RECORDS PROVIDED ::
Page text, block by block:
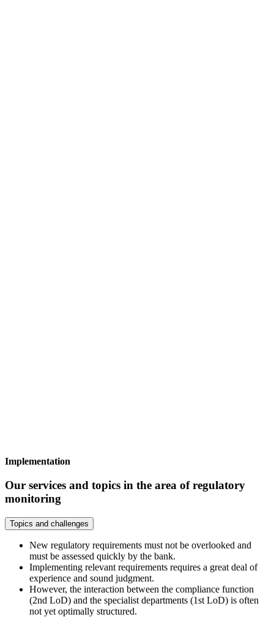
Implementation
Our services and topics in the area of regulatory
monitoring
Topics and challenges
New regulatory requirements must not be overlooked and
must be assessed quickly by the bank.
Implementing relevant requirements requires a great deal of
experience and sound judgment.
However, the interaction between the compliance function
(2nd LoD) and the specialist departments (1st LoD) is often
not yet optimally structured.
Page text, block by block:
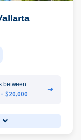
between
$20,000
➔
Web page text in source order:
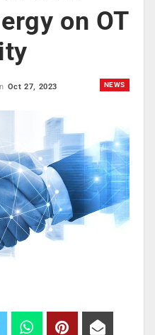
on OT
NEWS
Oct 27, 2023
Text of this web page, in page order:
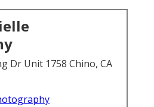
Dr Unit 1758 Chino, CA
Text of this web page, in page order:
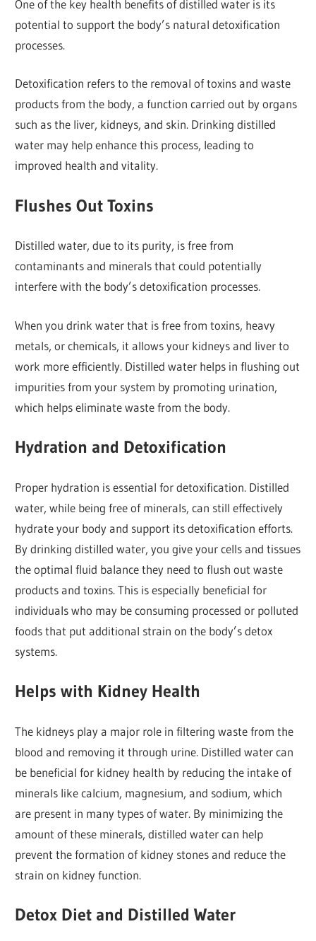
One of the key health benefits of distilled water is its
potential to support the body’s natural detoxification
processes.
Detoxification refers to the removal of toxins and waste
products from the body, a function carried out by organs
such as the liver, kidneys, and skin. Drinking distilled
water may help enhance this process, leading to
improved health and vitality.
Flushes Out Toxins
Distilled water, due to its purity, is free from
contaminants and minerals that could potentially
interfere with the body’s detoxification processes.
When you drink water that is free from toxins, heavy
metals, or chemicals, it allows your kidneys and liver to
work more efficiently. Distilled water helps in flushing out
impurities from your system by promoting urination,
which helps eliminate waste from the body.
Hydration and Detoxification
Proper hydration is essential for detoxification. Distilled
water, while being free of minerals, can still effectively
hydrate your body and support its detoxification efforts.
By drinking distilled water, you give your cells and tissues
the optimal fluid balance they need to flush out waste
products and toxins. This is especially beneficial for
individuals who may be consuming processed or polluted
foods that put additional strain on the body’s detox
systems.
Helps with Kidney Health
The kidneys play a major role in filtering waste from the
blood and removing it through urine. Distilled water can
be beneficial for kidney health by reducing the intake of
minerals like calcium, magnesium, and sodium, which
are present in many types of water. By minimizing the
amount of these minerals, distilled water can help
prevent the formation of kidney stones and reduce the
strain on kidney function.
Detox Diet and Distilled Water
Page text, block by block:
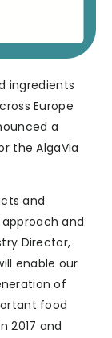
ingredients
Europe
a
the AlgaVia
and
and
Director,
enable our
of
food
2017 and
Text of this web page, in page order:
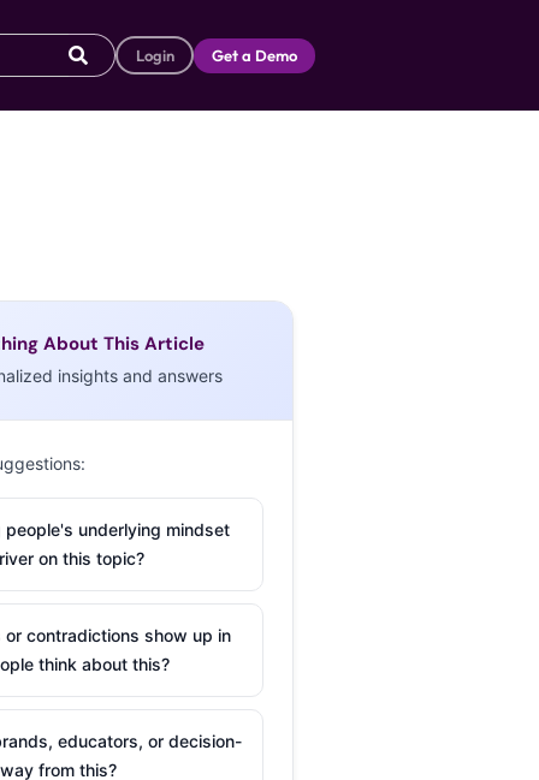
Login Get a Demo
About This Article
insights and answers
people's underlying mindset
on this topic?
or contradictions show up in
think about this?
educators, or decision-
from this?
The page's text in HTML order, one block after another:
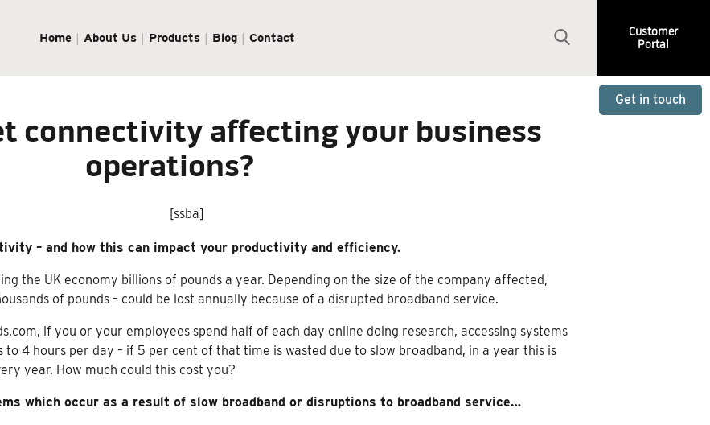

HOW TO COMPLETE THIS TASK ::
Return the preceding entries verbatim, with the pictures excluded.

YOUR RESPONSE ::
Page text, block by block:
Implementation
Our services and topics in the area of regulatory
monitoring
Topics and challenges
New regulatory requirements must not be overlooked and
must be assessed quickly by the bank.
Implementing relevant requirements requires a great deal of
experience and sound judgment.
However, the interaction between the compliance function
(2nd LoD) and the specialist departments (1st LoD) is often
not yet optimally structured.
Page text, block by block:
between
$20,000
➔
Web page text in source order:
on OT
NEWS
Oct 27, 2023
Text of this web page, in page order:
Dr Unit 1758 Chino, CA
Text of this web page, in page order:
One of the key health benefits of distilled water is its
potential to support the body’s natural detoxification
processes.
Detoxification refers to the removal of toxins and waste
products from the body, a function carried out by organs
such as the liver, kidneys, and skin. Drinking distilled
water may help enhance this process, leading to
improved health and vitality.
Flushes Out Toxins
Distilled water, due to its purity, is free from
contaminants and minerals that could potentially
interfere with the body’s detoxification processes.
When you drink water that is free from toxins, heavy
metals, or chemicals, it allows your kidneys and liver to
work more efficiently. Distilled water helps in flushing out
impurities from your system by promoting urination,
which helps eliminate waste from the body.
Hydration and Detoxification
Proper hydration is essential for detoxification. Distilled
water, while being free of minerals, can still effectively
hydrate your body and support its detoxification efforts.
By drinking distilled water, you give your cells and tissues
the optimal fluid balance they need to flush out waste
products and toxins. This is especially beneficial for
individuals who may be consuming processed or polluted
foods that put additional strain on the body’s detox
systems.
Helps with Kidney Health
The kidneys play a major role in filtering waste from the
blood and removing it through urine. Distilled water can
be beneficial for kidney health by reducing the intake of
minerals like calcium, magnesium, and sodium, which
are present in many types of water. By minimizing the
amount of these minerals, distilled water can help
prevent the formation of kidney stones and reduce the
strain on kidney function.
Detox Diet and Distilled Water
Page text, block by block:
ingredients
Europe
a
the AlgaVia
and
and
Director,
enable our
of
food
2017 and
Text of this web page, in page order:
Login Get a Demo
About This Article
insights and answers
people's underlying mindset
on this topic?
or contradictions show up in
think about this?
educators, or decision-
from this?
The page's text in HTML order, one block after another:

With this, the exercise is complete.